Medical ultrasound imaging systems typically use a one-dimensional phased array to form an image of a two-dimensional slice through a patient's body. This approach has limitations. First, the two-dimensional slice is perpendicular to the face of the transducer, thereby limiting the choice of views. Second, anatomy such as the left ventricle is inherently three-dimensional. To obtain an accurate volume measurement of the left ventricle, three-dimensional data must be acquired. A goal in three-dimensional cardiac imaging is to obtain a measure of the volume of the left ventricle in both end systole and end diastole, so that ejection fraction and cardiac output can be estimated.
In current solutions, such as Hewlett-Packard's Sonos 5500, a two-dimensional slice of data is acquired per cardiac phase during each heartbeat. For a volume of 120 two-dimensional slices, 120 heartbeats are required to acquire the volume data. Cardiac, respiratory, patient whole body and sonographer motion occur during this long acquisition. Cardiac motion may be frozen by using an ECG trigger. Respiratory motion may be reduced through the use of either multiple breathholds or respiratory gating. However, since the heart does not return to the same position from breath to breath or from breathhold to breathhold, discontinuities are introduced into the acquired data. Patient and sonographer motion also cause discontinuities and overall geometric distortion.

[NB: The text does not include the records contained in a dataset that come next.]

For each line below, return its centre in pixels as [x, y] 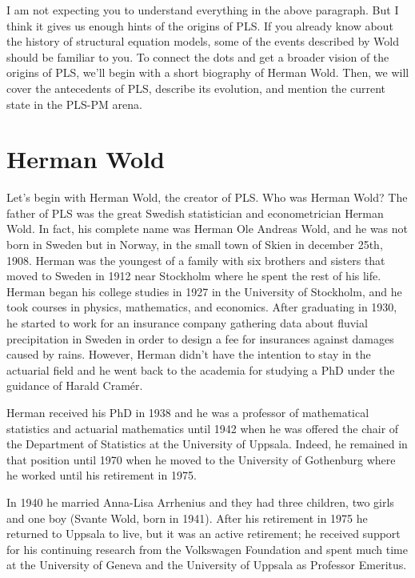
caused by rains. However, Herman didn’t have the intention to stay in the [189, 354]
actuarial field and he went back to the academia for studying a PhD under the [201, 369]
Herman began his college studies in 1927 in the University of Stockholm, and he [204, 291]
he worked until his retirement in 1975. [102, 475]
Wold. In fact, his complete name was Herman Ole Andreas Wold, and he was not [207, 229]
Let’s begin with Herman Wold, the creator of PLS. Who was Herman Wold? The [207, 197]
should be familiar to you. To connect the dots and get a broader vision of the [198, 56]
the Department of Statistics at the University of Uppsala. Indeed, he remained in [207, 444]
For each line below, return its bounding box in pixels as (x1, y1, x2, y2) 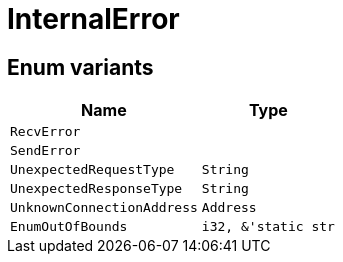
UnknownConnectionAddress (10, 200, 198, 216)
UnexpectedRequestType (10, 162, 175, 178)
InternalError (7, 2, 180, 36)
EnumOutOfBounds (10, 219, 128, 235)
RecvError (10, 124, 81, 140)
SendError (10, 143, 81, 159)
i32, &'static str (201, 219, 335, 235)
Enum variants (7, 54, 154, 80)
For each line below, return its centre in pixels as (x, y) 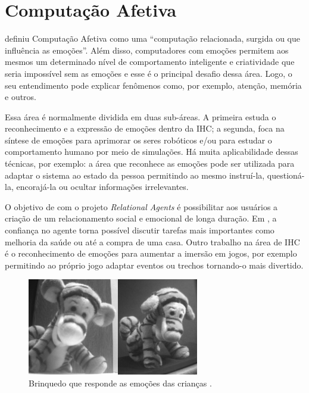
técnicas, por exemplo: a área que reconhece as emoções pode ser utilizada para (150, 163)
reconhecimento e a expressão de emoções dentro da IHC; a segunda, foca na (145, 128)
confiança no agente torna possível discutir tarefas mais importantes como (140, 230)
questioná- (286, 175)
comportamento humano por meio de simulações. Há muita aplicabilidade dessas (152, 152)
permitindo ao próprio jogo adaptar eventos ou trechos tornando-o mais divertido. (154, 265)
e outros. (21, 97)
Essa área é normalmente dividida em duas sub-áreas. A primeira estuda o (141, 116)
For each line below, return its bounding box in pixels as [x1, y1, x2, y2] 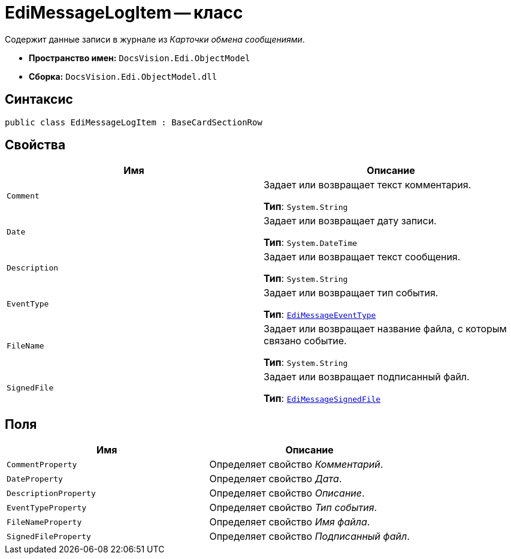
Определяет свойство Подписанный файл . [209, 530, 410, 543]
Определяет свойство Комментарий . [209, 458, 383, 471]
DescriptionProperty [7, 488, 96, 498]
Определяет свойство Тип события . [209, 501, 377, 514]
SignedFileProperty [7, 531, 91, 541]
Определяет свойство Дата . [209, 473, 342, 485]
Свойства [5, 137, 66, 153]
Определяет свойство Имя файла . [209, 516, 370, 528]
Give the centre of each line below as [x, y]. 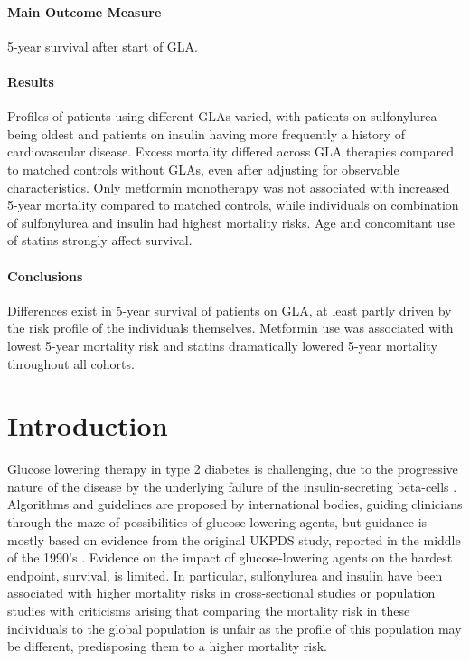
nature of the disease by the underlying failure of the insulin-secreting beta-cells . [232, 486]
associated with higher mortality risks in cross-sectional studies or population [221, 593]
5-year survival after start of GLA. [103, 46]
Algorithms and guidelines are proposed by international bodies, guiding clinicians [235, 504]
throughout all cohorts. [71, 363]
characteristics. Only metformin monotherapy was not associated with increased [229, 187]
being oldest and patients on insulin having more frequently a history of [206, 133]
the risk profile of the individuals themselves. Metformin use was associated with [230, 328]

A system capable of acquiring real-time, three-dimensional data by electronically steering in two dimensions is described by T. Ota et al. in "Accuracy of Left Ventricular Stroke Volume Measurement Using Real-Time, Three-Dimensional Echocardiography Flow Probe in Vivo", 70th Scientific Session American Heart Association Meeting, Nov. 11, 1997. This system uses 512 active transducer elements. Signals from the transducer elements are passed through a cable having 512 coaxial conductors into a system with appropriate electronics. The image quality of the system is limited due to the small number of transducer elements used.
Apparatus for obtaining a three-dimensional reconstruction of anatomic structures through the acquisition of two-dimensional ultrasound images is disclosed in U.S. Pat. No. 5,159,931 issued Nov. 3, 1992 to Pini. One or more two-dimensional images are acquired during alternate heartbeats of a patient. When more than one two-dimensional image is acquired during a single heartbeat, the images represent a constant two-dimensional slice of the patient's heart at different phases of the cardiac cycle. During alternate heartbeats when images are not being acquired, the transducer is rotated to a new position. Rotation of the transducer may be performed mechanically using a stepping motor or electronically using a matrix or multiple arrays of transducer elements. Acquisition of a three-dimensional image requires 120 heartbeats.
All of the known prior art three-dimensional cardiac imaging techniques have had low resolution and/or long acquisition times. In the case of long acquisition times, the images typically exhibit discontinuities due to cardiac, respiratory, patient and/or sonographer movement. Accordingly, there is a need for improved methods and apparatus for three-dimensional cardiac ultrasound imaging.